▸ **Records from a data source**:
= = = =
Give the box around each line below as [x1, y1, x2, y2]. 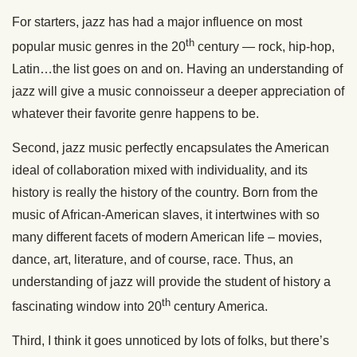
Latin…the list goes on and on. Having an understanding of [12, 61, 343, 76]
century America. [171, 300, 268, 314]
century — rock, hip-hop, [194, 39, 335, 53]
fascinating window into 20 [12, 300, 162, 314]
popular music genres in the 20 [12, 39, 186, 53]
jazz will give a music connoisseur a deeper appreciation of [12, 84, 344, 98]
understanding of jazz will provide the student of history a [12, 274, 331, 288]
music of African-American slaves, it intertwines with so [12, 207, 320, 222]
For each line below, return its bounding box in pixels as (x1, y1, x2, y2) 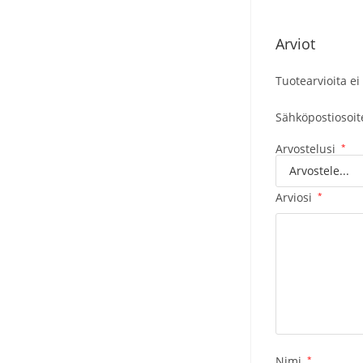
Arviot (275, 33, 316, 53)
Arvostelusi (275, 140, 340, 156)
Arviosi (275, 189, 316, 205)
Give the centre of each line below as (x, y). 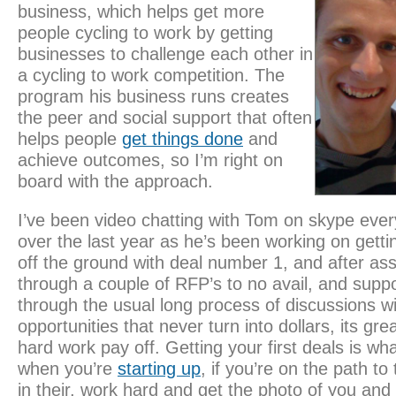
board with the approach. (115, 181)
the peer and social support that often (165, 118)
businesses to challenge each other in (165, 54)
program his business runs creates (153, 96)
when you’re (68, 369)
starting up (159, 369)
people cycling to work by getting (145, 33)
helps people (70, 139)
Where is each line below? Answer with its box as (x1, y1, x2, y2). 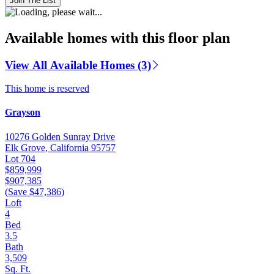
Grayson (5, 107, 40, 118)
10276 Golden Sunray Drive (5, 131, 115, 142)
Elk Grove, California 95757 (5, 142, 116, 153)
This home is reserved (5, 83, 89, 94)
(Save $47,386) (5, 186, 64, 197)
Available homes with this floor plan (5, 29, 230, 46)
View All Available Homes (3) (5, 58, 151, 72)
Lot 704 (5, 153, 35, 164)
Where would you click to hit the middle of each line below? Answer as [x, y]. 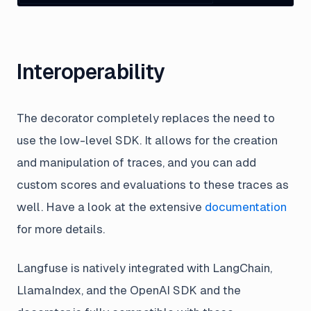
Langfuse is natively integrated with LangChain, [144, 268]
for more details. [61, 229]
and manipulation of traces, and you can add [136, 162]
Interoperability [91, 72]
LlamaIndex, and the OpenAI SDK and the [129, 290]
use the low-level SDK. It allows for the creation [147, 140]
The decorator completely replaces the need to [146, 118]
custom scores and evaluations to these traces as [153, 184]
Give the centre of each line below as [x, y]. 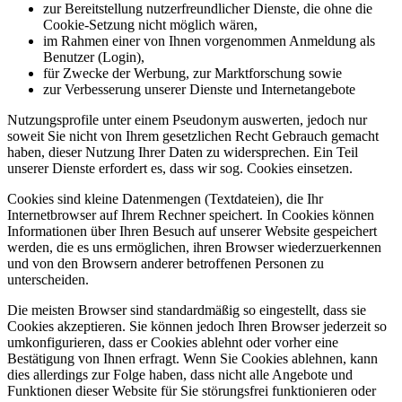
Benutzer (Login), [94, 57]
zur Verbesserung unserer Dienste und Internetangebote [199, 89]
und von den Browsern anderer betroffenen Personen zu [166, 263]
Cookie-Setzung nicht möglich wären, [150, 24]
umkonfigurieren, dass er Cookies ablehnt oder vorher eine [173, 342]
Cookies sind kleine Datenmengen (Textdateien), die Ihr [165, 198]
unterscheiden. [48, 279]
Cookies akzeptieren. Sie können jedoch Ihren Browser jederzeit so [197, 326]
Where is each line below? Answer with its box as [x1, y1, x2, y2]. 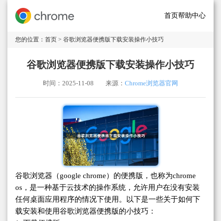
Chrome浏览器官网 [125, 80, 178, 87]
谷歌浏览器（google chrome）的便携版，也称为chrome [15, 172, 196, 180]
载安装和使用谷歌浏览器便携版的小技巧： [15, 207, 156, 216]
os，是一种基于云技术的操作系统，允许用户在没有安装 [15, 184, 200, 192]
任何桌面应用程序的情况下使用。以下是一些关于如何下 [15, 195, 200, 204]
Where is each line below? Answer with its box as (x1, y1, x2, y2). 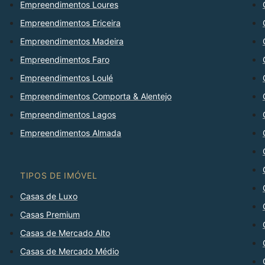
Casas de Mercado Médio (20, 246, 119, 257)
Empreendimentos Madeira (20, 36, 124, 47)
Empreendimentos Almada (20, 128, 121, 138)
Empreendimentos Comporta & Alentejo (20, 91, 172, 102)
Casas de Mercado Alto (20, 228, 110, 238)
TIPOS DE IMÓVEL (20, 170, 98, 181)
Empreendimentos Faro (20, 54, 109, 65)
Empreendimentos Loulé (20, 73, 113, 83)
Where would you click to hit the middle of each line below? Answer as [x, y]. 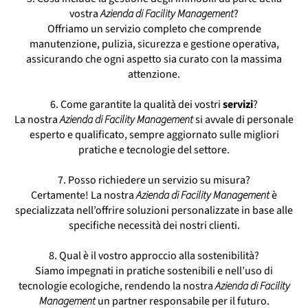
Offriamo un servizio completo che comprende [154, 29]
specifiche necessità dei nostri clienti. [154, 225]
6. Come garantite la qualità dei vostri [136, 104]
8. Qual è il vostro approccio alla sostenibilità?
= = = =
▸ **BRIEF**:
Reproduce exactly, with no pictures, the lines above from the one holding "Arvostelusi (275, 140, 340, 156)" to the one holding "载安装和使用谷歌浏览器便携版的小技巧： [15, 207, 156, 216]", inclusive.

▸ **SOLUTION TO THE PROBLEM**:
Arvostelusi (275, 140, 340, 156)
Arviosi (275, 189, 316, 205)
Give the centre of each line below as (x, y). 
board with the approach. (115, 181)
the peer and social support that often (165, 118)
businesses to challenge each other in (165, 54)
program his business runs creates (153, 96)
when you’re (68, 369)
starting up (159, 369)
people cycling to work by getting (145, 33)
helps people (70, 139)
Where is each line below? Answer with its box as (x1, y1, x2, y2). 
Grayson (5, 107, 40, 118)
10276 Golden Sunray Drive (5, 131, 115, 142)
Elk Grove, California 95757 (5, 142, 116, 153)
This home is reserved (5, 83, 89, 94)
(Save $47,386) (5, 186, 64, 197)
Available homes with this floor plan (5, 29, 230, 46)
View All Available Homes (3) (5, 58, 151, 72)
Lot 704 (5, 153, 35, 164)
Where would you click to hit the middle of each line below? Answer as [x, y]. 
Langfuse is natively integrated with LangChain, [144, 268]
for more details. [61, 229]
and manipulation of traces, and you can add [136, 162]
Interoperability [91, 72]
LlamaIndex, and the OpenAI SDK and the [129, 290]
use the low-level SDK. It allows for the creation [147, 140]
The decorator completely replaces the need to [146, 118]
custom scores and evaluations to these traces as [153, 184]
Give the centre of each line below as [x, y]. 
Benutzer (Login), [94, 57]
zur Verbesserung unserer Dienste und Internetangebote [199, 89]
und von den Browsern anderer betroffenen Personen zu [166, 263]
Cookie-Setzung nicht möglich wären, [150, 24]
umkonfigurieren, dass er Cookies ablehnt oder vorher eine [173, 342]
Cookies sind kleine Datenmengen (Textdateien), die Ihr [165, 198]
unterscheiden. [48, 279]
Cookies akzeptieren. Sie können jedoch Ihren Browser jederzeit so [197, 326]
Where is each line below? Answer with its box as [x1, y1, x2, y2]. 
Chrome浏览器官网 [125, 80, 178, 87]
谷歌浏览器（google chrome）的便携版，也称为chrome [15, 172, 196, 180]
载安装和使用谷歌浏览器便携版的小技巧： [15, 207, 156, 216]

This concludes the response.